Mineral growth: from cooling magma, evaporation, hydrothermal activity.
Human uses: electronics (quartz), construction (calcite), pigments.
2. Igneous Rocks
Partial melting: source rock determines melt chemistry.
Fractional crystallization: mafic minerals crystallize first.
Assimilation: surrounding rock melts into magma.
Mafic lava = low viscosity (flows easily), Felsic lava = explosive.
Intrusions:
Dike: vertical.
Sill: horizontal.
Laccolith: dome-shaped.
Batholith: large, deep-rooted (e.g., Sierra Nevada).
3. Volcanism
Effusive eruptions: basaltic, low gas.
Explosive eruptions: rhyolitic, gas-rich.
Hazards: ashfall, pyroclastic flows, lahar (mudflows), gas release.

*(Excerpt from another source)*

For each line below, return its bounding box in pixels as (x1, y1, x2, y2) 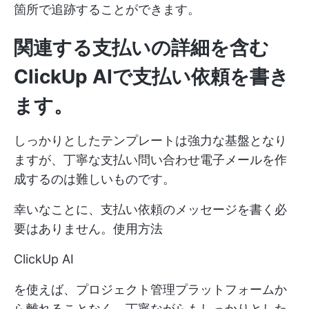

Monitoring: seismicity, gas emissions, ground deformation.
4. Sedimentary Rocks
Texture reflects transport history: well-sorted & rounded = long transport.
Lithification: compaction + cementation.
Environments:
Terrestrial: alluvial fans, rivers, deserts, lakes.
Coastal: beaches, deltas.
Marine: continental shelf, reef, deep sea.
Biochemical indicators: fossil types, shell composition.
Evaporites: form in restricted basins (e.g., halite, gypsum).
5. Metamorphic Rocks
Grades:
Low: slate, phyllite.
Medium: schist.
High: gneiss, migmatite.
Facies: mineral assemblages reflecting T/P conditions.
Tectonic settings:
Subduction zones: blueschist.
Continental collisions: high-grade regional.
Shock metamorphism: impacts (e.g., meteor craters).
PART 3: RESOURCES, GEOLOGIC TIME & RADIOACTIVE DATING
1. Energy Resources
Fossil fuels: formed in anoxic environments, buried over geologic time.
Coal: from terrestrial plant matter in swamps.
Oil: marine plankton → kerogen → crude oil.
Gas hydrates: methane in ice lattices under deep-sea sediments.
Renewable energy: solar, wind, hydro, geothermal.
Environmental effects: greenhouse gases, acid rain, habitat destruction.
2. Mineral Resources
Strategic minerals: essential for technology (REEs, lithium).
Ore enrichment:
Mechanical: panning, sluicing.
Chemical: smelting, leaching.
Sustainability: recycling, reducing use, finding alternatives.
Reclamation: restoring land after mining.
3. Geologic Time
Time units:
Eon: Phanerozoic (visible life).
Era: Paleozoic, Mesozoic, Cenozoic.
Period: Jurassic, Cretaceous, etc.
Major events:
Cambrian Explosion (~541 Ma): rise in diversity.
Permian Extinction (~252 Ma): largest mass extinction.
K-T Boundary (~66 Ma): dinosaur extinction.
Quaternary (~2.6 Ma–now): ice ages, humans.
4. Radiometric Dating
Decay chains: multiple steps from parent to stable daughter.
Closure temperature: below this, radiometric clock starts.
Concordia diagram: used in U-Pb dating to check reliability.
Dating techniques:
Fission track: tracks from spontaneous nuclear decay.
Luminescence: trapped electron release dates last exposure.
Applications: archaeology, climate change, plate motion studies.